First open method is run and for that given partition if it gives a true,then corresponding process method
is run for that partition and finally the close method.In above example,we return true only on Partition 1,
so only one record is written since other records seems to have been put into partition 3,2,1 and we
returned false for them in open,so process was not called for those partitions.
Important Point about close method from Spark docs:
Whenever open is called, close will also be called (unless the JVM exits due to some error).
This is true even if open returns false. If there is any error in processing and writing the data,
close will be called with the error. It is your responsibility to clean up state (e.g. connections,
transactions, etc.) that have been created in open such that there are no resource leaks.
Trigger :
This will determine when with the spark run the process.If you dont give any Trigger then it will run whenever there is a change is the input and existing process has completed.
Things to remember:
If existing process is running ,then spark will wait if we get input data during that time or even if we have reached the Trigger Processing time. If the current processing exceeds the next Trigger Processing time,then as soon as the current process finishes,the next trigger will run provided there was a change in the input.
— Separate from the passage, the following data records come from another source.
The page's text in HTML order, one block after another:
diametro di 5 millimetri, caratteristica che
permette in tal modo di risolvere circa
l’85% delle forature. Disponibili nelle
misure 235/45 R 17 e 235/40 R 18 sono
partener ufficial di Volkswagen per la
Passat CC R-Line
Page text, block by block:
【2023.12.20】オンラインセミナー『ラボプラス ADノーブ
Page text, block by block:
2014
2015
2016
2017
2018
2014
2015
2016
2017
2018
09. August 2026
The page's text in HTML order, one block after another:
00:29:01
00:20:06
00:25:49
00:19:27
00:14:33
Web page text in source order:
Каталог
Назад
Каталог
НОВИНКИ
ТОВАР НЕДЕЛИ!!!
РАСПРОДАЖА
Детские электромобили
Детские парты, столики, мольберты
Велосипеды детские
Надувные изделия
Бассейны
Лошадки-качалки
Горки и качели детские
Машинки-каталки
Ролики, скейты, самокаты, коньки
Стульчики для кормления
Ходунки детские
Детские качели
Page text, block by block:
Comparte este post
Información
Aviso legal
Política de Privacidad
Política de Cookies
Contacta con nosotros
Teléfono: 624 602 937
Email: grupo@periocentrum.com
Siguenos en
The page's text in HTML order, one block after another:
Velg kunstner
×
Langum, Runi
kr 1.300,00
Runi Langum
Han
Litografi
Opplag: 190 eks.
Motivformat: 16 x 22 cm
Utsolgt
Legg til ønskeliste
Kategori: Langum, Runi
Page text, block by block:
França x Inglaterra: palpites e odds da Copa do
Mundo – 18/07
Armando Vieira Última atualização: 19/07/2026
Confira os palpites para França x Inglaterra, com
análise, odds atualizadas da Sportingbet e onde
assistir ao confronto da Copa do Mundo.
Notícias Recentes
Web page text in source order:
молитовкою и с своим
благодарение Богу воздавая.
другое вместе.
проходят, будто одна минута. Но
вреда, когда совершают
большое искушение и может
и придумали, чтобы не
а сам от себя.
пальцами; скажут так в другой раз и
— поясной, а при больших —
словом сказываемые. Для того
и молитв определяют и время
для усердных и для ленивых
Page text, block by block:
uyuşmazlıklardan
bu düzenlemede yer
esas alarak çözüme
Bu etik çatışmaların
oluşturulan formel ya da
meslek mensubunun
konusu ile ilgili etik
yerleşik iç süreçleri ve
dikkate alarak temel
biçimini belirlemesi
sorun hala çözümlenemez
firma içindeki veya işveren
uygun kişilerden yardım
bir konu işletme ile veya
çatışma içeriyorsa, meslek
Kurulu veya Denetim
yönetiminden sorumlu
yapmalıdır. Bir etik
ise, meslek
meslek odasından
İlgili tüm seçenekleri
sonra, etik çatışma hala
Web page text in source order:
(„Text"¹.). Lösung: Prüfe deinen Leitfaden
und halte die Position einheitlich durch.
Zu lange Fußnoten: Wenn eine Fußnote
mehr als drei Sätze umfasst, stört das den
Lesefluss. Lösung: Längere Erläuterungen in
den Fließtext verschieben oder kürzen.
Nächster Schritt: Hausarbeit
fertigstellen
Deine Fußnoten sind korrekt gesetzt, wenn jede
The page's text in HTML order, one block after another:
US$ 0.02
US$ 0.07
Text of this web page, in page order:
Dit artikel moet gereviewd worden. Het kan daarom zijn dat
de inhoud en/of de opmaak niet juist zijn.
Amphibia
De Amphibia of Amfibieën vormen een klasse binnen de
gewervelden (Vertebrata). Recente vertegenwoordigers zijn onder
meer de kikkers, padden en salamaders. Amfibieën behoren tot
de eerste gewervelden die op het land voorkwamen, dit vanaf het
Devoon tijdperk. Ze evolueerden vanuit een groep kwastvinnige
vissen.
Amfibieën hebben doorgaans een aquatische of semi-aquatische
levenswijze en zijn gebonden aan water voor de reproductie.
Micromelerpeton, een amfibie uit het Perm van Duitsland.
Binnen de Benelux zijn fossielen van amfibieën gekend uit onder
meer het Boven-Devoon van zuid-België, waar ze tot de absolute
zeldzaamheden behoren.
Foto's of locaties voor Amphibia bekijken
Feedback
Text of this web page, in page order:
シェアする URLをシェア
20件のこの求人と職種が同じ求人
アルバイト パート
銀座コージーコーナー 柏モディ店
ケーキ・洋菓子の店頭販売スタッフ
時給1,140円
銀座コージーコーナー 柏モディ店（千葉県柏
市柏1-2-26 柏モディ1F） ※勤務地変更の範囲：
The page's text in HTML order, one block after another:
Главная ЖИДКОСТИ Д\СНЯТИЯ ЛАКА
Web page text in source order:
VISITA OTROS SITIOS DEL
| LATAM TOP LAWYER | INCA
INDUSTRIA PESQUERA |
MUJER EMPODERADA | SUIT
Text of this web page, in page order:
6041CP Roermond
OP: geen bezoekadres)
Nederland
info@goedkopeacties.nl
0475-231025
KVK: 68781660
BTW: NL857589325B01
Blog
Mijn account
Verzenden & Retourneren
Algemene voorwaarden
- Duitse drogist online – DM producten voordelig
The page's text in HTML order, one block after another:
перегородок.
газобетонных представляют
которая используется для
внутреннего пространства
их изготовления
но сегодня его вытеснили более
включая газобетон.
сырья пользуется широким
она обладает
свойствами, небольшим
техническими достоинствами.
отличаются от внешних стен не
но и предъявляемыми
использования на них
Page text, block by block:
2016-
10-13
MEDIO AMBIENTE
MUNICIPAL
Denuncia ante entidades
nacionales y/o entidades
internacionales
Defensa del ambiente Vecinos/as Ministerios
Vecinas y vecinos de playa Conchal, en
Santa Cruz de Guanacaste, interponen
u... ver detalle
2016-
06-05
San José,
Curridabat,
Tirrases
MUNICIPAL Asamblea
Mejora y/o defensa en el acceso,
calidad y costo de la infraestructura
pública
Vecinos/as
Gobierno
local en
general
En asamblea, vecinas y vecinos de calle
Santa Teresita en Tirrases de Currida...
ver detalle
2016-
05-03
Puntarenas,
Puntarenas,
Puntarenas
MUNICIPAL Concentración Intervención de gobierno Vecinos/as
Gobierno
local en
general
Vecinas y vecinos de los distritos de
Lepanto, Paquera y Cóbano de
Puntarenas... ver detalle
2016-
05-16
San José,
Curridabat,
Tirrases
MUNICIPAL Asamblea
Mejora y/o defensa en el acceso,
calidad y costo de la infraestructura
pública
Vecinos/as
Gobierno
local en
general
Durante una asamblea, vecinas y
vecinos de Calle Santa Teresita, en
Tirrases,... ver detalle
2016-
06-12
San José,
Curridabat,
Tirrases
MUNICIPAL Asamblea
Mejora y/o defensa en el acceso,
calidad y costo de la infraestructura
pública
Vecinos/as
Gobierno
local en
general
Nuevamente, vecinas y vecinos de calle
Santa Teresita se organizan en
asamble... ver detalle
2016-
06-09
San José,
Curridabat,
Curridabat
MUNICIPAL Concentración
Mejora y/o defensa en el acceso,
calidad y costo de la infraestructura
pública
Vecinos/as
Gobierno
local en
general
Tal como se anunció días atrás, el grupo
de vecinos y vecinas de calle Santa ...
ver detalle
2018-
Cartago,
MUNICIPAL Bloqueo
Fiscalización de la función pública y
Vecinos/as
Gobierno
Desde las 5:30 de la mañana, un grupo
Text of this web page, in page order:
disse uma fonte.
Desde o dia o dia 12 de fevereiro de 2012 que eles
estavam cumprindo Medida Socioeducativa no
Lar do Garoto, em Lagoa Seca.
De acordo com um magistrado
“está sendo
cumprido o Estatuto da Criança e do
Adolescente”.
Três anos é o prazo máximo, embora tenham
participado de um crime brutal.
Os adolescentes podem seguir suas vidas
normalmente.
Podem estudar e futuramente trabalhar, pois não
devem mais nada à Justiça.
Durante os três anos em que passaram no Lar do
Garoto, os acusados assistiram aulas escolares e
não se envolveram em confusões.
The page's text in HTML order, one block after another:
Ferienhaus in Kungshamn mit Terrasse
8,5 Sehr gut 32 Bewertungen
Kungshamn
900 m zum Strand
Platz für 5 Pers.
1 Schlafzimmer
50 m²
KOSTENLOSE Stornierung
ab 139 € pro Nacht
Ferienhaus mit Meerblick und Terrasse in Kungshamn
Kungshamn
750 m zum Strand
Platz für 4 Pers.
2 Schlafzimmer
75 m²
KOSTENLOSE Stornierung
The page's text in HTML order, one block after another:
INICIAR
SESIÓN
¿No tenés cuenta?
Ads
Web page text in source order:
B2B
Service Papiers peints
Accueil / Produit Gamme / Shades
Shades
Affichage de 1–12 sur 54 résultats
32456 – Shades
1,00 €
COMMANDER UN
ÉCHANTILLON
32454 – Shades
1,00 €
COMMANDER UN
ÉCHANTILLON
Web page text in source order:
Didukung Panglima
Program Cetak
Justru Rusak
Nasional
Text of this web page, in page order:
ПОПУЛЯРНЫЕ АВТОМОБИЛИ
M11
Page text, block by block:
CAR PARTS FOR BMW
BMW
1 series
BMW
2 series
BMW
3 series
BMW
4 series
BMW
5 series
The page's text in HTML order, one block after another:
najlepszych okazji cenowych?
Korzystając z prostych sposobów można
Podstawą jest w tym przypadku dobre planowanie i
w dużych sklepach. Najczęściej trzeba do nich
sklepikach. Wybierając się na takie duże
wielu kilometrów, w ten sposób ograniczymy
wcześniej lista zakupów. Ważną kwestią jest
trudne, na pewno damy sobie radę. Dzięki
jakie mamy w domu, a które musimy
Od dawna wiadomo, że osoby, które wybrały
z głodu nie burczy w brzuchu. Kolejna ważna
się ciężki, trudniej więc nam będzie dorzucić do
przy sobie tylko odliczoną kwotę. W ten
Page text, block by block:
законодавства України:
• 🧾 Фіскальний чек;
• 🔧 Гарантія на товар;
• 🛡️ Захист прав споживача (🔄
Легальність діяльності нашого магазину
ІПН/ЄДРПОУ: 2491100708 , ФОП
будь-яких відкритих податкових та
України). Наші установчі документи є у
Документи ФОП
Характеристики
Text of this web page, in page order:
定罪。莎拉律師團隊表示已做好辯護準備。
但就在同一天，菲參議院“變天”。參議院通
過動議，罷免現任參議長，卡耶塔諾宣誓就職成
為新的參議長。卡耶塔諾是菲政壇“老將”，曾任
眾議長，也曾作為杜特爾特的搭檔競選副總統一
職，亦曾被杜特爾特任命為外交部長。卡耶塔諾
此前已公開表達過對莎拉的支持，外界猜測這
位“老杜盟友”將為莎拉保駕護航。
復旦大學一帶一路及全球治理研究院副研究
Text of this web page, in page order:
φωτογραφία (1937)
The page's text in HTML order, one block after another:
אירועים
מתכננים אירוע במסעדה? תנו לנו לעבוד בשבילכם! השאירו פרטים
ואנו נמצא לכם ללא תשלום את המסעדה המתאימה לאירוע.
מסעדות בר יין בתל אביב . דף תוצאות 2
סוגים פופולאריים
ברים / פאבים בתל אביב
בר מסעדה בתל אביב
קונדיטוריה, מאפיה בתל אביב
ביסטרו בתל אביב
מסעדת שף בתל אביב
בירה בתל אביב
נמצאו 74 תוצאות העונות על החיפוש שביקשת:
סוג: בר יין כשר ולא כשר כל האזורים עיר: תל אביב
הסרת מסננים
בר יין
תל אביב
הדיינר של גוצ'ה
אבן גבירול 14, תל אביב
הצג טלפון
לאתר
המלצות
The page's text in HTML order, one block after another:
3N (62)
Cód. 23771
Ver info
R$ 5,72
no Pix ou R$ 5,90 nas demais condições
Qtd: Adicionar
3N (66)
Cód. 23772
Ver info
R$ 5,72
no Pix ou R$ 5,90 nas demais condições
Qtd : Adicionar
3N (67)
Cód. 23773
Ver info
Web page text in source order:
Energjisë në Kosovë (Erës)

Spark docs explains the different Trigger Processing time well enough.
Run as soon as possible :
df.writeStream.format("").option("","").start()
Fixed Micro Batches:
df.writeStream.format("").option("","").trigger(Trigger.ProcessingTime(10 second)).start()
Just Runs One Time and shuts down after that.Also makes sure data is already available before it starts.
df.writeStream.format("").option("","").trigger(Trigger.Once()).start()
Streaming Query:
As you have seen till now ,when we call a start on the DataStreamWriter ,it returns a StreamingQuery object.